Please transcribe every record below exactly, leaving out the pictures.

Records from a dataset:
*****

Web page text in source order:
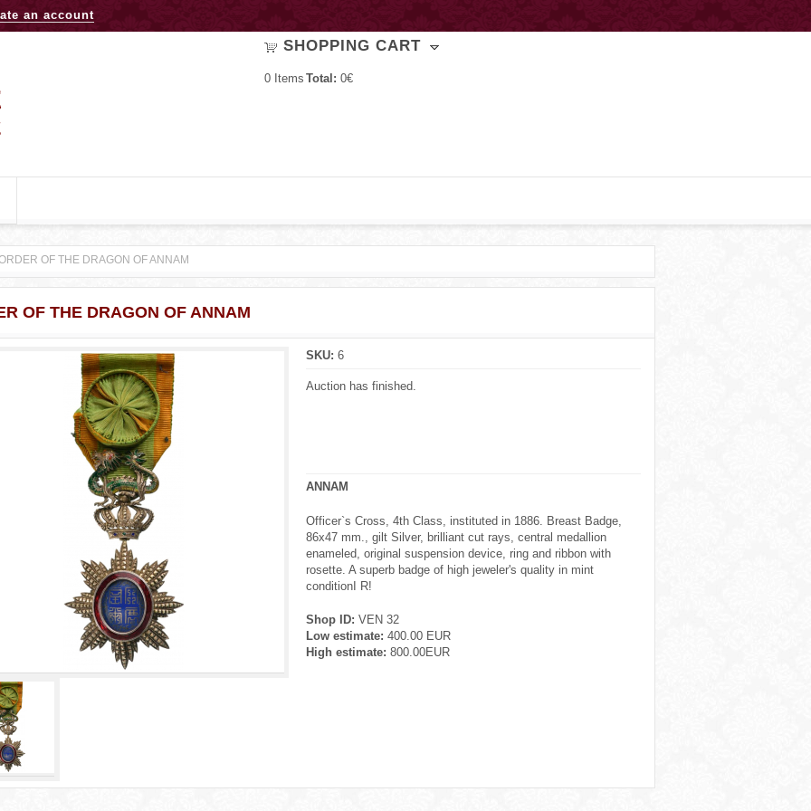
an account
SHOPPING CART
0 Items Total: 0€
OF THE DRAGON OF ANNAM
OF THE DRAGON OF ANNAM
SKU: 6
Auction has finished.
ANNAM
Officer`s Cross, 4th Class, instituted in 1886. Breast Badge,
86x47 mm., gilt Silver, brilliant cut rays, central medallion
enameled, original suspension device, ring and ribbon with
rosette. A superb badge of high jeweler's quality in mint
conditionI R!
Shop ID: VEN 32
Low estimate: 400.00 EUR
High estimate: 800.00EUR
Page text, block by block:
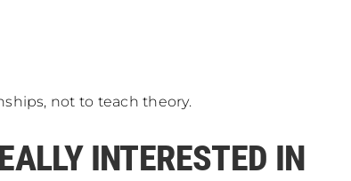
not to teach theory.
INTERESTED IN
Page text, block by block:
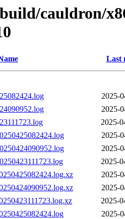
cauldron/
Last
2025-
2025-
2025-
2025-
2025-
2025-
2025-
2025-
2025-
2025-
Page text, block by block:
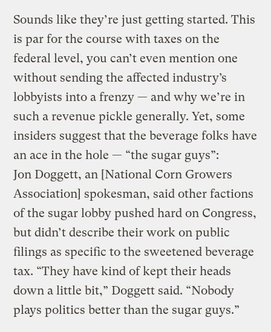
Sounds like they’re just getting started. This
is par for the course with taxes on the
federal level, you can’t even mention one
without sending the affected industry’s
lobbyists into a frenzy — and why we’re in
such a revenue pickle generally. Yet, some
insiders suggest that the beverage folks have
an ace in the hole — “the sugar guys”:
Jon Doggett, an [National Corn Growers
Association] spokesman, said other factions
of the sugar lobby pushed hard on Congress,
but didn’t describe their work on public
filings as specific to the sweetened beverage
tax. “They have kind of kept their heads
down a little bit,” Doggett said. “Nobody
plays politics better than the sugar guys.”
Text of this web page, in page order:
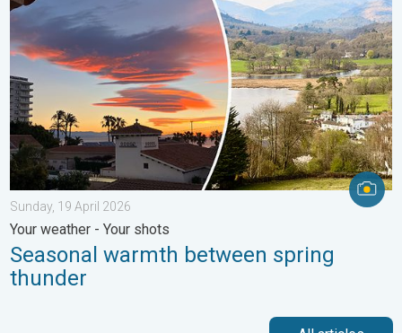
Sunday, 19 April 2026
Your weather - Your shots
Seasonal warmth between spring
thunder
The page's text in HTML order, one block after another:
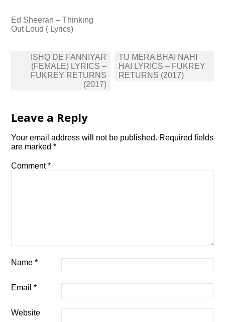
Ed Sheeran – Thinking
Out Loud ( Lyrics)
Post
navigation
ISHQ DE FANNIYAR
(FEMALE) LYRICS –
FUKREY RETURNS
(2017)
TU MERA BHAI NAHI
HAI LYRICS – FUKREY
RETURNS (2017)
Leave a Reply
Your email address will not be published. Required fields
are marked*
Comment*
Name*
Email*
Website
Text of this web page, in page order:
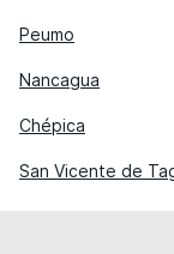
Peumo
Nancagua
Chépica
San Vicente de
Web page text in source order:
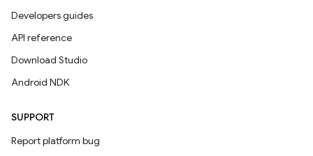
Developers guides
API reference
Download Studio
Android NDK
SUPPORT
Report platform bug
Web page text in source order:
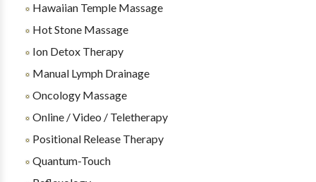
Hawaiian Temple Massage
Hot Stone Massage
Ion Detox Therapy
Manual Lymph Drainage
Oncology Massage
Online / Video / Teletherapy
Positional Release Therapy
Quantum-Touch
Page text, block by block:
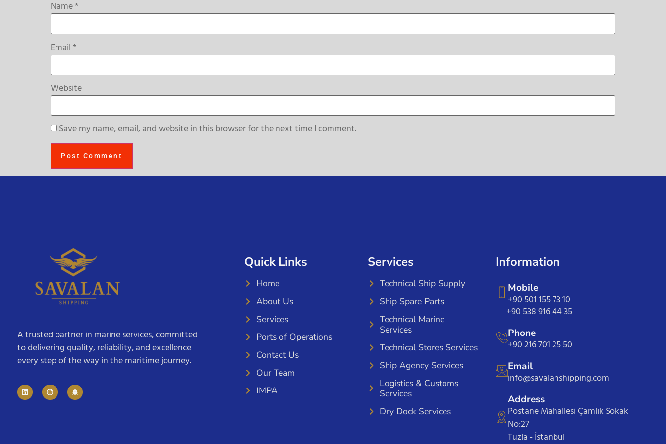
Name*
Email*
Website
Save my name, email, and website in this browser for the next time I comment.
A trusted partner in marine services, committed
to delivering quality, reliability, and excellence
every step of the way in the maritime journey.
Quick Links
Home
About Us
Services
Ports of Operations
Contact Us
Our Team
IMPA
Services
Technical Ship Supply
Ship Spare Parts
Technical Marine
Services
Technical Stores Services
Ship Agency Services
Logistics & Customs
Services
Dry Dock Services
Information
Mobile
+90 501 155 73 10
+90 538 916 44 35
Phone
+90 216 701 25 50
Email
info@savalanshipping.com
Address
Postane Mahallesi Çamlık Sokak
No:27
Tuzla - İstanbul
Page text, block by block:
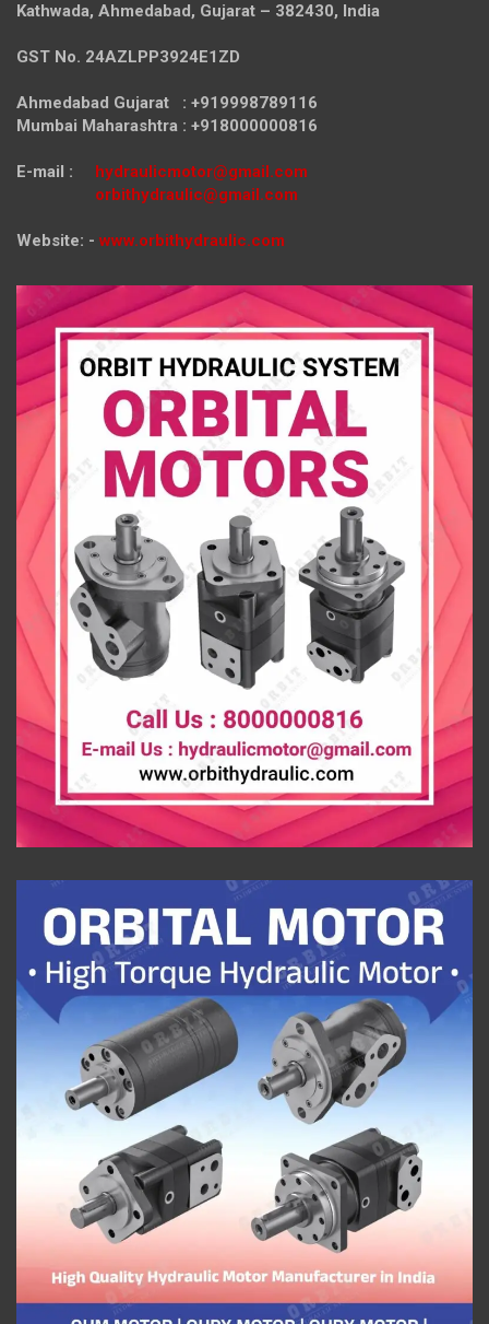
Kathwada, Ahmedabad, Gujarat – 382430, India
GST No. 24AZLPP3924E1ZD
Ahmedabad Gujarat : +919998789116
Mumbai Maharashtra : +918000000816
E-mail : hydraulicmotor@gmail.com
orbithydraulic@gmail.com
Website: - www.orbithydraulic.com
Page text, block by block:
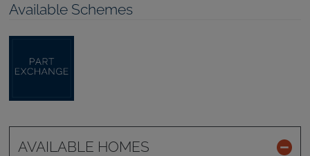
Available Schemes
AVAILABLE HOMES
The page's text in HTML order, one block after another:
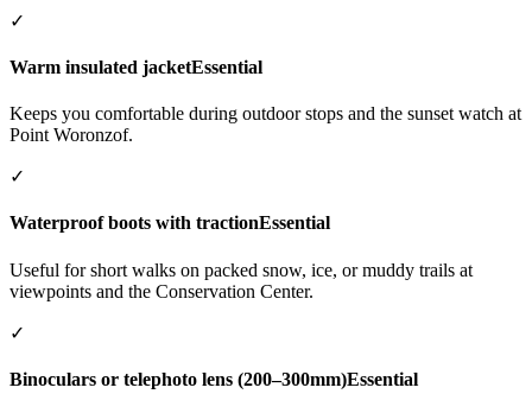
✓
Warm insulated jacketEssential
Keeps you comfortable during outdoor stops and the sunset watch at
Point Woronzof.
✓
Waterproof boots with tractionEssential
Useful for short walks on packed snow, ice, or muddy trails at
viewpoints and the Conservation Center.
✓
Binoculars or telephoto lens (200–300mm)Essential
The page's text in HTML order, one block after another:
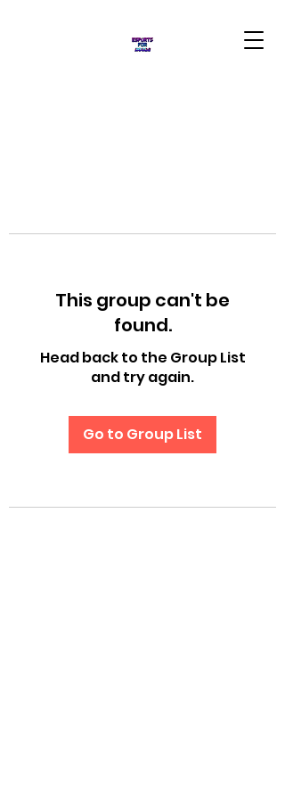
This group can't be
found.
Head back to the Group List
and try again.
Go to Group List
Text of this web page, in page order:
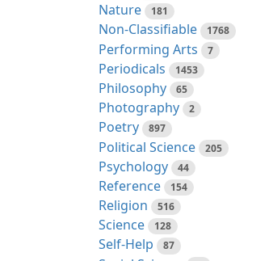
Nature 181
Non-Classifiable 1768
Performing Arts 7
Periodicals 1453
Philosophy 65
Photography 2
Poetry 897
Political Science 205
Psychology 44
Reference 154
Religion 516
Science 128
Self-Help 87
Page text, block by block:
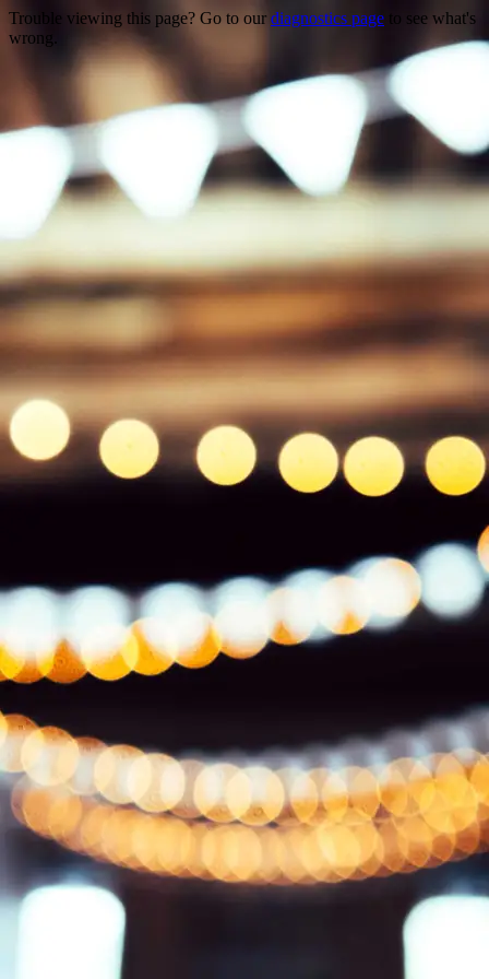
Trouble viewing this page? Go to our diagnostics page to see what's
wrong.
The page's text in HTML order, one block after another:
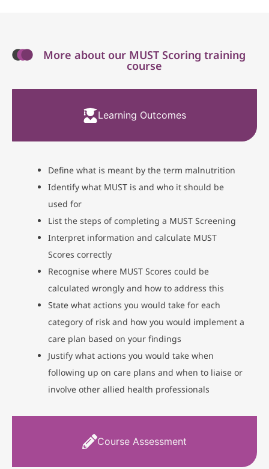
More about our MUST Scoring training
course
Learning Outcomes
Course Assessment
Define what is meant by the term malnutrition
Identify what MUST is and who it should be
used for
List the steps of completing a MUST Screening
Interpret information and calculate MUST
Scores correctly
Recognise where MUST Scores could be
calculated wrongly and how to address this
State what actions you would take for each
category of risk and how you would implement a
care plan based on your findings
Justify what actions you would take when
following up on care plans and when to liaise or
involve other allied health professionals
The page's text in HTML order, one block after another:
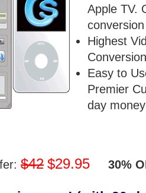
Apple TV.
Highest
Easy to
Premier
day
$42 $29.95 30%

*****

OUTPUT FOR THIS EXERCISE ▸
Web page text in source order:
an account
SHOPPING CART
0 Items Total: 0€
OF THE DRAGON OF ANNAM
OF THE DRAGON OF ANNAM
SKU: 6
Auction has finished.
ANNAM
Officer`s Cross, 4th Class, instituted in 1886. Breast Badge,
86x47 mm., gilt Silver, brilliant cut rays, central medallion
enameled, original suspension device, ring and ribbon with
rosette. A superb badge of high jeweler's quality in mint
conditionI R!
Shop ID: VEN 32
Low estimate: 400.00 EUR
High estimate: 800.00EUR
Page text, block by block:
not to teach theory.
INTERESTED IN
Page text, block by block:
cauldron/
Last
2025-
2025-
2025-
2025-
2025-
2025-
2025-
2025-
2025-
2025-
Page text, block by block:
Sounds like they’re just getting started. This
is par for the course with taxes on the
federal level, you can’t even mention one
without sending the affected industry’s
lobbyists into a frenzy — and why we’re in
such a revenue pickle generally. Yet, some
insiders suggest that the beverage folks have
an ace in the hole — “the sugar guys”:
Jon Doggett, an [National Corn Growers
Association] spokesman, said other factions
of the sugar lobby pushed hard on Congress,
but didn’t describe their work on public
filings as specific to the sweetened beverage
tax. “They have kind of kept their heads
down a little bit,” Doggett said. “Nobody
plays politics better than the sugar guys.”
Text of this web page, in page order:
Sunday, 19 April 2026
Your weather - Your shots
Seasonal warmth between spring
thunder
The page's text in HTML order, one block after another:
Ed Sheeran – Thinking
Out Loud ( Lyrics)
Post
navigation
ISHQ DE FANNIYAR
(FEMALE) LYRICS –
FUKREY RETURNS
(2017)
TU MERA BHAI NAHI
HAI LYRICS – FUKREY
RETURNS (2017)
Leave a Reply
Your email address will not be published. Required fields
are marked*
Comment*
Name*
Email*
Website
Text of this web page, in page order:
Peumo
Nancagua
Chépica
San Vicente de
Web page text in source order:
Developers guides
API reference
Download Studio
Android NDK
SUPPORT
Report platform bug
Web page text in source order:
Hawaiian Temple Massage
Hot Stone Massage
Ion Detox Therapy
Manual Lymph Drainage
Oncology Massage
Online / Video / Teletherapy
Positional Release Therapy
Quantum-Touch
Page text, block by block:
Name*
Email*
Website
Save my name, email, and website in this browser for the next time I comment.
A trusted partner in marine services, committed
to delivering quality, reliability, and excellence
every step of the way in the maritime journey.
Quick Links
Home
About Us
Services
Ports of Operations
Contact Us
Our Team
IMPA
Services
Technical Ship Supply
Ship Spare Parts
Technical Marine
Services
Technical Stores Services
Ship Agency Services
Logistics & Customs
Services
Dry Dock Services
Information
Mobile
+90 501 155 73 10
+90 538 916 44 35
Phone
+90 216 701 25 50
Email
info@savalanshipping.com
Address
Postane Mahallesi Çamlık Sokak
No:27
Tuzla - İstanbul
Page text, block by block:
Kathwada, Ahmedabad, Gujarat – 382430, India
GST No. 24AZLPP3924E1ZD
Ahmedabad Gujarat : +919998789116
Mumbai Maharashtra : +918000000816
E-mail : hydraulicmotor@gmail.com
orbithydraulic@gmail.com
Website: - www.orbithydraulic.com
Page text, block by block:
Available Schemes
AVAILABLE HOMES
The page's text in HTML order, one block after another:
✓
Warm insulated jacketEssential
Keeps you comfortable during outdoor stops and the sunset watch at
Point Woronzof.
✓
Waterproof boots with tractionEssential
Useful for short walks on packed snow, ice, or muddy trails at
viewpoints and the Conservation Center.
✓
Binoculars or telephoto lens (200–300mm)Essential
The page's text in HTML order, one block after another:
This group can't be
found.
Head back to the Group List
and try again.
Go to Group List
Text of this web page, in page order:
Nature 181
Non-Classifiable 1768
Performing Arts 7
Periodicals 1453
Philosophy 65
Photography 2
Poetry 897
Political Science 205
Psychology 44
Reference 154
Religion 516
Science 128
Self-Help 87
Page text, block by block:
Trouble viewing this page? Go to our diagnostics page to see what's
wrong.
The page's text in HTML order, one block after another:
More about our MUST Scoring training
course
Learning Outcomes
Course Assessment
Define what is meant by the term malnutrition
Identify what MUST is and who it should be
used for
List the steps of completing a MUST Screening
Interpret information and calculate MUST
Scores correctly
Recognise where MUST Scores could be
calculated wrongly and how to address this
State what actions you would take for each
category of risk and how you would implement a
care plan based on your findings
Justify what actions you would take when
following up on care plans and when to liaise or
involve other allied health professionals
The page's text in HTML order, one block after another:
Apple TV.
Highest
Easy to
Premier
day
$42 $29.95 30%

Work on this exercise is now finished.